En esta novela centellea una mujer: “Camino
se pone las bragas y mira a su alrededor. Cree que no se deja nada. El
sujetador ya está dentro del su bolso. Tira de la minifalda hacia abajo en un gesto de falso pudor, como si
acaso alguien pudiera verla, y agarra la manija de la puerta con la mano
derecha muy despacio mientras con la izquierda sujeta los tacones
estratosféricos en los que ha estado subida desde las diez de la noche, hasta
que Marco le regaló la horizontalidad al arrojarla contra la cama de uno
treinta y cinco en la que ahora ronca como un león.”
Susana Martín Gijón nos la tira así a la cara en las primeras
líneas.
Camino Vargas puede compartir una cama,
pero para dormir no. Ella vive sola, su única compañía son las hormigas de su
terrario. A veces las descuida, absorbida, hechizada, por algún caso.
La inspectora Vargas se encuentra temporalmente a cargo de la
brigada de homicidios, sustituyendo al inspector
Arenas, al que una bala en fuego cruzado llevó al coma.
Es verano
y nos encontramos en Sevilla, el
bochorno pegajoso nos sofoca desde el papel.
El grupo de homicidios se halla
mermado. Arenas en el hospital, otro disfruta de vacaciones. Quedan cuatro.
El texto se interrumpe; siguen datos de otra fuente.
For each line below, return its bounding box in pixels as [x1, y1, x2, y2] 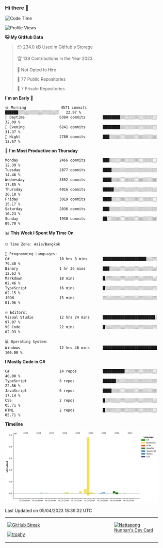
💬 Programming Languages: [5, 252, 57, 257]
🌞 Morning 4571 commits [5, 105, 87, 110]
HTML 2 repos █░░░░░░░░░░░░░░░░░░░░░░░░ [5, 408, 158, 413]
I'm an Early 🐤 [5, 95, 33, 101]
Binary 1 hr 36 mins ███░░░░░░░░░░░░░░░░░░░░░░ [5, 266, 158, 271]
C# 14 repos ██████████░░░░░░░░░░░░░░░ [5, 369, 158, 374]
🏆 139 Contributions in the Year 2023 [16, 56, 93, 61]
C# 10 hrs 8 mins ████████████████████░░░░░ [5, 257, 158, 262]
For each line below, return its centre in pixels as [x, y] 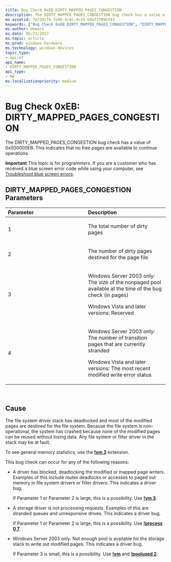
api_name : [16, 62]
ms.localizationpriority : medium [41, 81]
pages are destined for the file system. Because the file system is [74, 426]
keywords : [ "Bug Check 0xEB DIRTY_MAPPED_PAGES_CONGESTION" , [72, 24]
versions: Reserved [111, 313]
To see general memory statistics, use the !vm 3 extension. [67, 452]
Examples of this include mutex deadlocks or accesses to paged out [84, 477]
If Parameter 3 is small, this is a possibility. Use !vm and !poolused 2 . [85, 554]
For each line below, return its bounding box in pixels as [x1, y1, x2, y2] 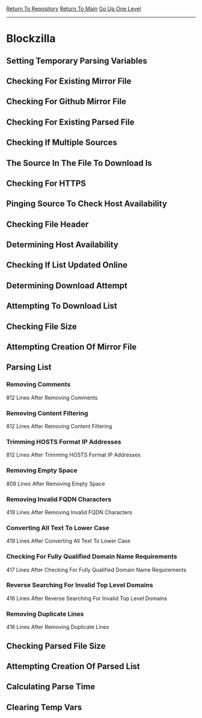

Fito, siente cierto resentimiento contra los que no tuvieron que luchar para
salir de un barrio marginal que marcaba a fuego a los vecinos. Teresa con un
pie en la jubilación piensa más en el
Hola que en la policía. Lupe, la última en llegar, luchando en casa con
marido e hijo y luchando en la brigada para hacerse un hueco. El oficial,
Pascual, carga con un mal divorcio y carga con unos kilos de más, que combate
midiendo calorías.
Con sus intuiciones me han empujado animosa entre estas líneas.
Susana Martín Gijón ha querido perfilar estos personajes y no ha
llegado. Se han quedado en apuntes sin terminar.
Solo con Camino ha finalizado el croquis. Rompe un poco con el detective habitual, y no solo porque sea
mujer, ya hay muchas.
Camino es rellenita, como dice Encarni. Tiene una larga melena rubia que remueve bailando salsa cada viernes en la Salsoteca, que se ata en coleta rápida cuando tiene que trabajar y no puede perder el tiempo en adornos. No hace ascos a unas copas que la animen y tampoco a un buen revolcón sin llamada de vuelta. Cuando trasnocha no tiene mucho tiempo para la ducha, me recuerda al detective improvisado de Eduardo Mendoza.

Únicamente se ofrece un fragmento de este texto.